Making it sealed means it has to be marked override
(or I get compiler errors), making it override means it can be new, so I end up with:
Error CS0506 'AsyncSerial.Dispose()': cannot override inherited member 'Component.Dispose()' because it is not marked virtual, abstract, or override
I don't know the 'correct' way to implement disposing on a class with IDisposable
in the parent class. Every example I find only fits having IDisposable
as a base, but making my class
public class AsyncSerial : SerialPort, IDisposable
{
//code
}
gives me a code analysis warning because SerialPort
already implements IDisposable
.
Should I just suppress the warning about Ensuring that 'AsyncSerial.Dispose()' is declared as public and sealed, or is there a correct way to do this which doesn't give code analysis warning.
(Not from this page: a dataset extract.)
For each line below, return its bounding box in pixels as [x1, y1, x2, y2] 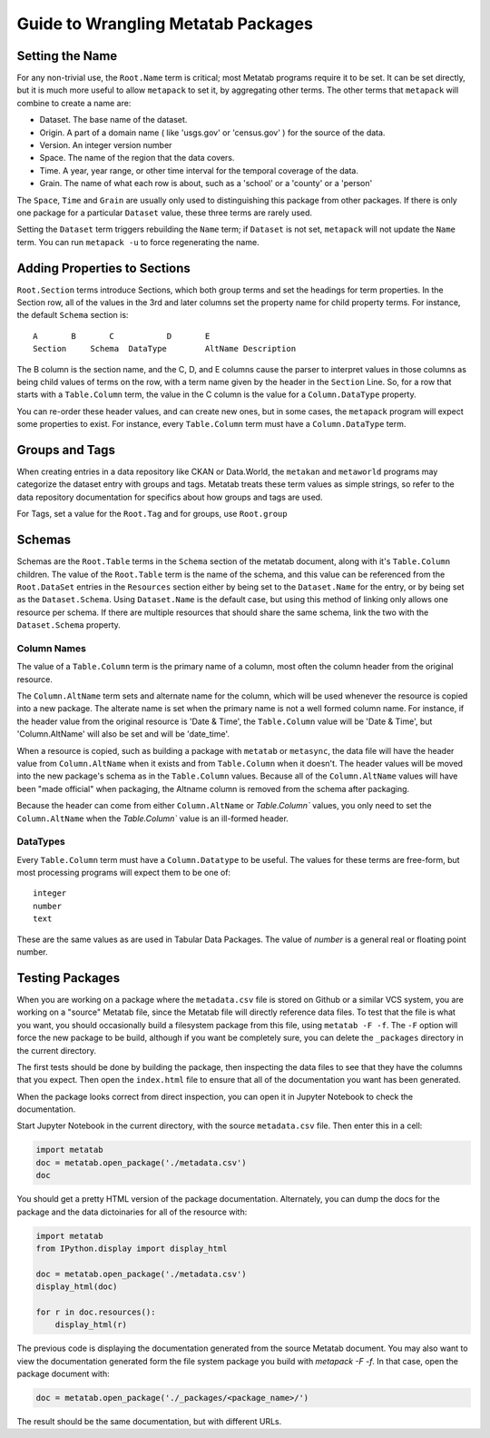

Your subclass should override Dispose(bool disposing)
if anything - that's the whole point of having that method at all, really.
However, I suspect that the base class will make the right calls anyway, so you shouldn't need to do anything, unless you have extra resources to release which aren't released in Close()
. If that's the case, do that in Dispose(bool disposing)
:
protected override void Dispose(bool disposing)
{
// Allow the base class to release resources
base.Dispose(disposing);
// Release any extra resources here
}
Note that your current implementation will lead to a StackOverflowException as your two Dispose
overloads call each other.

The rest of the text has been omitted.